▸ Problem
From the entries, copy every line that carries the string "wall".
---
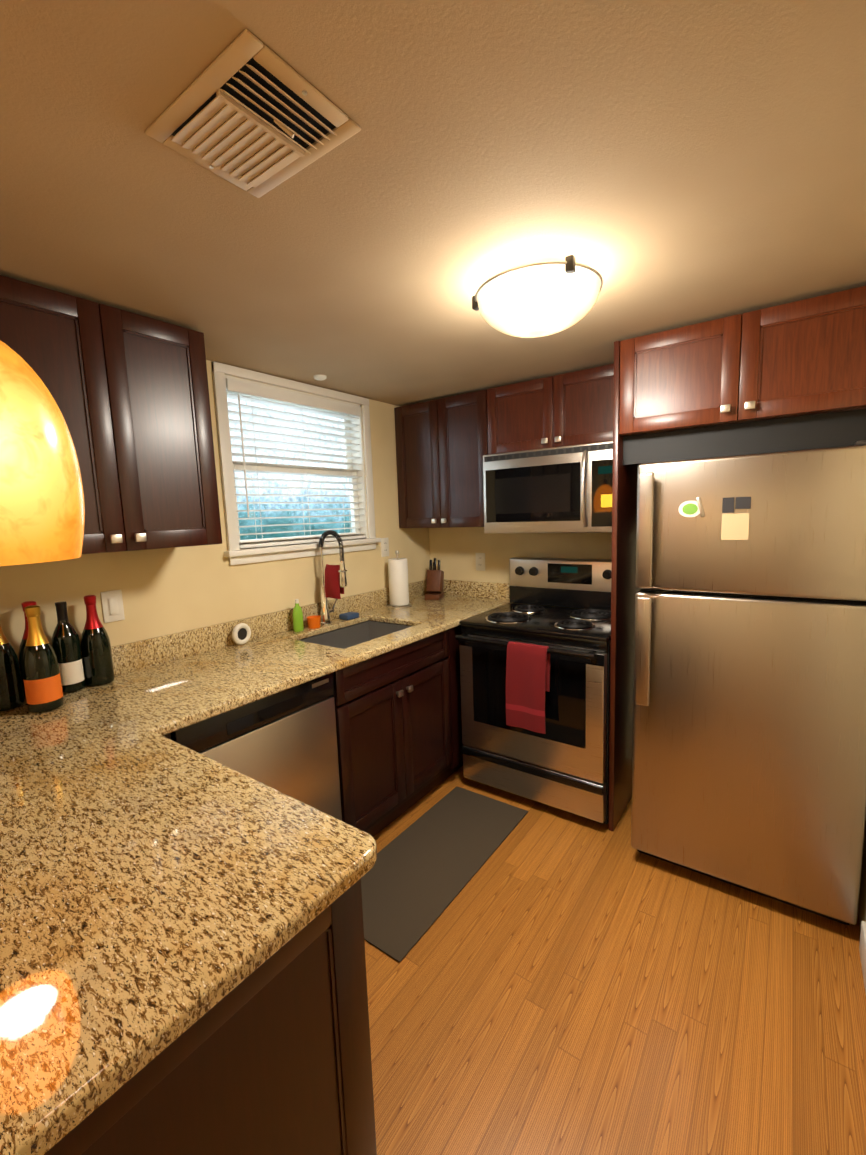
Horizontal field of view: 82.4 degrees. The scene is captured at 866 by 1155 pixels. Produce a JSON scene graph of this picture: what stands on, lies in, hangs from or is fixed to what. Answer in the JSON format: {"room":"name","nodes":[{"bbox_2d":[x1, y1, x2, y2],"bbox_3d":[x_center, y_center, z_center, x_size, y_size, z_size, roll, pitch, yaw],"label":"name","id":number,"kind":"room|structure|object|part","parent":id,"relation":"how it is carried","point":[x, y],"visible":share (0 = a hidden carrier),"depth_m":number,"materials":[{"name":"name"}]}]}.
{"room":"kitchen","nodes":[
{"label":"kitchen","id":0,"kind":"room"},
{"bbox_2d":[0,360,429,661],"bbox_3d":[-1.528,0.259,1.499,0.120,2.150,5.240,3,9,36],"label":"wall","id":1,"kind":"structure","parent":0,"point":[166,591],"depth_m":2.12,"materials":[{"name":"paint"}]},
{"bbox_2d":[0,275,221,553],"bbox_3d":[-1.304,-0.420,1.349,0.350,0.749,1.328,3,9,36],"label":"upper cabinet","id":2,"kind":"object","parent":1,"relation":"attached to","point":[129,391],"visible":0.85,"depth_m":1.56,"materials":[{"name":"brown wood"}]},
{"bbox_2d":[100,590,124,622],"bbox_3d":[-1.192,0.107,1.842,0.010,0.116,0.070,3,9,36],"label":"switch plate","id":3,"kind":"object","parent":1,"relation":"attached to","point":[112,606],"visible":1,"depth_m":1.84,"materials":[{"name":"white plastic"}]},
{"bbox_2d":[19,579,428,694],"bbox_3d":[-0.630,0.348,2.197,0.524,0.308,2.848,3,9,36],"label":"backsplash","id":4,"kind":"structure","parent":1,"relation":"attached to","point":[133,655],"depth_m":2.20,"materials":[{"name":"beige stone"}]},
{"bbox_2d":[211,361,380,564],"bbox_3d":[-0.682,-0.548,2.573,0.165,0.873,1.002,3,9,36],"label":"window","id":5,"kind":"structure","parent":1,"relation":"in","point":[234,553],"depth_m":2.50,"materials":[{"name":"white"}]},
{"bbox_2d":[226,378,364,548],"bbox_3d":[-0.669,-0.556,2.562,0.058,0.751,0.830,3,9,36],"label":"window blinds","id":6,"kind":"object","parent":5,"relation":"attached to","point":[243,387],"visible":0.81,"depth_m":2.48,"materials":[{"name":"white plastic"}]},
{"bbox_2d":[381,538,388,556],"bbox_3d":[-0.297,-0.188,3.064,0.008,0.116,0.070,3,9,36],"label":"outlet","id":7,"kind":"object","parent":1,"relation":"attached to","point":[384,547],"visible":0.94,"depth_m":3.06,"materials":[{"name":"white plastic"}]},
{"bbox_2d":[0,0,865,406],"bbox_3d":[-0.585,-0.775,0.653,2.540,0.050,5.240,3,9,36],"label":"ceiling","id":8,"kind":"structure","parent":0,"point":[664,164],"depth_m":1.01,"materials":[{"name":"paint"}]},
{"bbox_2d":[0,340,84,565],"bbox_3d":[-0.483,-0.369,0.467,0.192,0.714,0.192,3,9,36],"label":"shade","id":9,"kind":"object","parent":8,"relation":"hanging from","point":[42,512],"visible":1,"depth_m":0.48,"materials":[{"name":"orange glass"}]},
{"bbox_2d":[145,29,360,197],"bbox_3d":[-0.314,-0.767,0.868,0.300,0.038,0.230,3,9,36],"label":"ceiling vent","id":10,"kind":"object","parent":8,"relation":"in","point":[248,111],"visible":1,"depth_m":0.84,"materials":[{"name":"white metal"}]},
{"bbox_2d":[314,374,325,380],"bbox_3d":[-0.546,-0.966,2.390,0.060,0.015,0.060,3,9,36],"label":"smoke detector","id":11,"kind":"object","parent":8,"relation":"attached to","point":[320,377],"visible":1,"depth_m":2.37,"materials":[{"name":"white plastic"}]},
{"bbox_2d":[472,253,602,337],"bbox_3d":[0.314,-0.812,1.480,0.372,0.149,0.377,3,9,36],"label":"ceiling light","id":12,"kind":"object","parent":8,"relation":"attached to","point":[538,295],"visible":1,"depth_m":1.36,"materials":[{"name":"frosted glass"},{"name":"brushed nickel"},{"name":"dark steel"}]},
{"bbox_3d":[0.312,-0.855,1.474,0.372,0.061,0.377,3,9,36],"label":"ceiling light frame","id":13,"kind":"part","parent":12,"relation":"part of","materials":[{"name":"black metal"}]},
{"bbox_2d":[429,527,611,611],"bbox_3d":[0.997,0.001,2.812,2.420,2.150,0.120,3,9,36],"label":"wall","id":14,"kind":"structure","parent":0,"point":[453,550],"depth_m":3.14,"materials":[{"name":"paint"}]},
{"bbox_2d":[394,389,489,527],"bbox_3d":[0.130,-0.690,3.058,0.657,0.749,0.322,3,9,36],"label":"upper cabinet","id":15,"kind":"object","parent":14,"relation":"attached to","point":[444,445],"depth_m":2.92,"materials":[{"name":"brown wood"}]},
{"bbox_2d":[443,579,509,601],"bbox_3d":[0.252,0.077,3.275,0.632,0.106,0.020,3,9,36],"label":"backsplash","id":16,"kind":"structure","parent":14,"relation":"attached to","point":[465,589],"depth_m":3.24,"materials":[{"name":"beige stone"}]},
{"bbox_2d":[475,553,484,570],"bbox_3d":[0.308,-0.102,3.217,0.070,0.116,0.008,3,9,36],"label":"outlet","id":17,"kind":"object","parent":14,"relation":"attached to","point":[480,561],"visible":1,"depth_m":3.21,"materials":[{"name":"white plastic"}]},
{"bbox_2d":[486,373,565,453],"bbox_3d":[0.566,-0.859,2.714,0.431,0.356,0.322,3,9,36],"label":"upper cabinet","id":18,"kind":"object","parent":14,"relation":"attached to","point":[527,415],"depth_m":2.58,"materials":[{"name":"brown wood"}]},
{"bbox_2d":[483,441,612,532],"bbox_3d":[0.677,-0.456,2.620,0.755,0.424,0.441,3,9,36],"label":"microwave","id":19,"kind":"object","parent":18,"relation":"attached to","point":[564,489],"visible":0.81,"depth_m":2.48,"materials":[{"name":"grey metal"}]},
{"bbox_2d":[566,364,613,445],"bbox_3d":[0.831,-0.844,2.524,0.434,0.356,0.322,3,9,36],"label":"upper cabinet","id":20,"kind":"object","parent":14,"relation":"attached to","point":[589,392],"depth_m":2.39,"materials":[{"name":"brown wood"}]},
{"bbox_2d":[364,766,865,1154],"bbox_3d":[-0.509,1.405,0.934,2.540,0.050,5.240,3,9,36],"label":"floor","id":21,"kind":"structure","parent":0,"point":[555,981],"depth_m":1.45,"materials":[{"name":"laminate"}]},
{"bbox_2d":[56,882,376,1154],"bbox_3d":[-0.876,0.927,1.100,1.458,0.877,0.595,3,9,36],"label":"base cabinet","id":22,"kind":"object","parent":21,"relation":"on","point":[285,1067],"depth_m":0.74,"materials":[{"name":"brown wood"}]},
{"bbox_2d":[0,594,509,1154],"bbox_3d":[-0.237,0.340,1.910,1.496,0.034,2.848,3,9,36],"label":"countertop","id":23,"kind":"structure","parent":22,"relation":"on","point":[146,879],"depth_m":0.87,"materials":[{"name":"beige stone"}]},
{"bbox_2d":[0,624,23,710],"bbox_3d":[-1.339,0.248,1.524,0.089,0.322,0.089,3,9,36],"label":"bottle","id":24,"kind":"object","parent":23,"relation":"on","point":[11,694],"visible":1,"depth_m":1.52,"materials":[{"name":"black glass"}]},
{"bbox_2d":[18,601,48,700],"bbox_3d":[-1.287,0.236,1.601,0.089,0.322,0.089,3,9,36],"label":"bottle","id":25,"kind":"object","parent":23,"relation":"on","point":[25,634],"visible":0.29,"depth_m":1.57,"materials":[{"name":"black glass"}]},
{"bbox_2d":[21,605,63,712],"bbox_3d":[-1.201,0.245,1.508,0.089,0.322,0.089,3,9,36],"label":"bottle","id":26,"kind":"object","parent":23,"relation":"on","point":[41,677],"visible":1,"depth_m":1.48,"materials":[{"name":"black glass"}]},
{"bbox_2d":[52,601,84,692],"bbox_3d":[-1.240,0.234,1.672,0.076,0.305,0.076,3,9,36],"label":"bottle","id":27,"kind":"object","parent":23,"relation":"on","point":[66,643],"visible":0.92,"depth_m":1.65,"materials":[{"name":"black glass"}]},
{"bbox_2d":[81,595,114,685],"bbox_3d":[-1.188,0.218,1.738,0.087,0.316,0.087,3,9,36],"label":"bottle","id":28,"kind":"object","parent":23,"relation":"on","point":[97,660],"visible":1,"depth_m":1.71,"materials":[{"name":"black glass"}]},
{"bbox_2d":[232,623,250,644],"bbox_3d":[-0.861,0.253,2.221,0.023,0.098,0.098,2,8,28],"label":"gadget","id":29,"kind":"object","parent":23,"relation":"on","point":[241,633],"visible":1,"depth_m":2.21,"materials":[{"name":"white plastic"}]},
{"bbox_2d":[293,599,303,631],"bbox_3d":[-0.671,0.187,2.454,0.035,0.160,0.058,3,9,36],"label":"soap bottle","id":30,"kind":"object","parent":23,"relation":"on","point":[298,624],"visible":1,"depth_m":2.44,"materials":[{"name":"green plastic"}]},
{"bbox_2d":[306,615,320,628],"bbox_3d":[-0.609,0.228,2.527,0.072,0.055,0.072,3,9,36],"label":"cup","id":31,"kind":"object","parent":23,"relation":"on","point":[313,622],"visible":1,"depth_m":2.50,"materials":[{"name":"orange plastic"}]},
{"bbox_2d":[319,530,346,624],"bbox_3d":[-0.501,0.000,2.557,0.204,0.492,0.110,3,9,36],"label":"faucet","id":32,"kind":"object","parent":23,"relation":"on","point":[335,575],"depth_m":2.53,"materials":[{"name":"silver metal"}]},
{"bbox_2d":[339,612,358,619],"bbox_3d":[-0.461,0.211,2.722,0.070,0.028,0.090,3,9,36],"label":"sponge","id":33,"kind":"object","parent":23,"relation":"on","point":[348,615],"visible":1,"depth_m":2.69,"materials":[{"name":"blue"}]},
{"bbox_2d":[299,621,411,648],"bbox_3d":[-0.369,0.377,2.469,0.414,0.171,0.594,3,9,36],"label":"sink","id":34,"kind":"object","parent":23,"relation":"in","point":[344,636],"depth_m":2.68,"materials":[{"name":"silver metal"}]},
{"bbox_2d":[387,551,411,607],"bbox_3d":[-0.212,0.005,3.026,0.150,0.342,0.150,3,9,36],"label":"paper towel","id":35,"kind":"object","parent":23,"relation":"on","point":[398,582],"visible":1,"depth_m":2.98,"materials":[{"name":"white paper"}]},
{"bbox_2d":[425,558,443,599],"bbox_3d":[0.010,0.005,3.264,0.100,0.266,0.152,0,8,16],"label":"knife block","id":36,"kind":"object","parent":23,"relation":"on","point":[435,584],"visible":1,"depth_m":3.24,"materials":[{"name":"brown wood"}]},
{"bbox_2d":[170,673,341,820],"bbox_3d":[-0.792,0.823,1.897,0.602,0.875,0.616,3,9,36],"label":"dishwasher","id":37,"kind":"object","parent":21,"relation":"on","point":[285,742],"visible":0.25,"depth_m":1.75,"materials":[{"name":"grey metal"}]},
{"bbox_2d":[361,786,527,961],"bbox_3d":[0.009,1.200,2.152,0.420,0.008,0.990,3,9,36],"label":"rug","id":38,"kind":"object","parent":21,"relation":"on","point":[422,872],"visible":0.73,"depth_m":2.07,"materials":[{"name":"grey fabric"}]},
{"bbox_2d":[455,557,611,823],"bbox_3d":[0.609,0.525,2.603,0.756,1.188,0.748,3,9,36],"label":"stove","id":39,"kind":"object","parent":21,"relation":"on","point":[535,694],"visible":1,"depth_m":2.39,"materials":[{"name":"silver metal"}]},
{"bbox_2d":[506,641,549,733],"bbox_3d":[0.438,0.504,2.293,0.203,0.402,0.055,3,9,36],"label":"towel","id":40,"kind":"object","parent":39,"relation":"hanging from","point":[527,665],"depth_m":2.27,"materials":[{"name":"red fabric"}]},
{"bbox_2d":[609,286,865,830],"bbox_3d":[1.297,0.087,2.120,0.872,2.132,0.655,3,9,36],"label":"cabinet","id":41,"kind":"object","parent":21,"relation":"on","point":[791,376],"visible":0.96,"depth_m":1.83,"materials":[{"name":"brown wood"}]},
{"bbox_2d":[631,440,865,924],"bbox_3d":[1.293,0.345,2.034,0.720,1.642,0.808,3,9,36],"label":"fridge","id":42,"kind":"object","parent":21,"relation":"on","point":[749,743],"visible":1,"depth_m":1.72,"materials":[{"name":"grey metal"}]},
{"bbox_2d":[858,819,865,927],"bbox_3d":[0.399,0.379,0.040,0.120,2.150,5.120,3,9,36],"label":"wall","id":43,"kind":"structure","parent":0,"point":[862,906],"depth_m":1.71,"materials":[{"name":"paint"}]},
{"bbox_2d":[859,921,865,992],"bbox_3d":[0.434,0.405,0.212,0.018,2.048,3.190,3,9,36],"label":"baseboard","id":44,"kind":"structure","parent":43,"relation":"attached to","point":[862,948],"depth_m":1.55,"materials":[{"name":"white"}]},
{"label":"outside","id":45,"kind":"structure","parent":0,"visible":0},
{"bbox_2d":[227,398,351,539],"bbox_3d":[-1.933,-0.915,3.483,0.001,5.000,7.000,3,9,36],"label":"window pane","id":46,"kind":"structure","parent":45,"point":[285,506],"depth_m":4.39,"materials":[{"name":"clear glass"}]}
]}
---
▸ Answer for the task
{"bbox_2d":[0,360,429,661],"bbox_3d":[-1.528,0.259,1.499,0.120,2.150,5.240,3,9,36],"label":"wall","id":1,"kind":"structure","parent":0,"point":[166,591],"depth_m":2.12,"materials":[{"name":"paint"}]},
{"bbox_2d":[429,527,611,611],"bbox_3d":[0.997,0.001,2.812,2.420,2.150,0.120,3,9,36],"label":"wall","id":14,"kind":"structure","parent":0,"point":[453,550],"depth_m":3.14,"materials":[{"name":"paint"}]},
{"bbox_2d":[858,819,865,927],"bbox_3d":[0.399,0.379,0.040,0.120,2.150,5.120,3,9,36],"label":"wall","id":43,"kind":"structure","parent":0,"point":[862,906],"depth_m":1.71,"materials":[{"name":"paint"}]},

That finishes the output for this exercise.